On a recent segment of KCUR-FM’s Up to Date, the University of Missouri-Kansas City’s Ethics Professors tackle the issue of Congressional pay during a shutdown.
Wayne Vaught is dean of the College of Arts and Sciences, professor of philosophy and medicine, and director of the Center for Applied and Professional Ethics at UMKC. His primary research focus is in the area of biomedical ethics, with an emphasis on ethical issues in pediatrics. He received a bachelor’s degree in philosophy, psychology and religion at Georgetown College in Georgetown, Ky., a master’s in philosophy at Baylor University, and a Ph.D. in philosophy with a concentration in medical ethics from the University of Tennessee-Knoxville.
Clancy Martin is a professor of philosophy at UMKC. He works on 19th and 20th Century European philosophy, the intersections of philosophy and literature, and the ethics of advertising and selling.
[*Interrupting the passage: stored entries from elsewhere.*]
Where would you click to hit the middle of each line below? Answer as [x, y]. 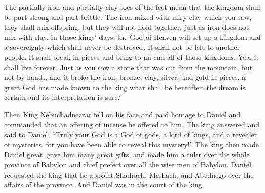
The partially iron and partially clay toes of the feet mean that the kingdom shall [132, 7]
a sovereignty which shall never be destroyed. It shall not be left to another [122, 47]
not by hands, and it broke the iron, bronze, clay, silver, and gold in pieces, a [125, 77]
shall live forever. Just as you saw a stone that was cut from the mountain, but [128, 67]
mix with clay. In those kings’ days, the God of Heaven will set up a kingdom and [132, 37]
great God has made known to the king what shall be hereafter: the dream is [125, 87]
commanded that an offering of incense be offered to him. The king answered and [132, 124]
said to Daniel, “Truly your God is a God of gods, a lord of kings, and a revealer [131, 134]

Clancy has authored, coauthored and edited several books in philosophy, including Love, Lies, and Marriage; The Philosophy of Deception; and with Robert Solomon and Joanne Ciulla, Honest Work. He has published more than two dozen articles and reviews on Kierkegaard, Nietzsche, Romanticism and the virtue of truthfulness and has also translated Nietzsche’s Thus Spoke Zarathustra. Clancy also publishes fiction in Noon, McSweeney’s and elsewhere. Clancy earned his Ph.D. in 2003 from the University of Texas at Austin.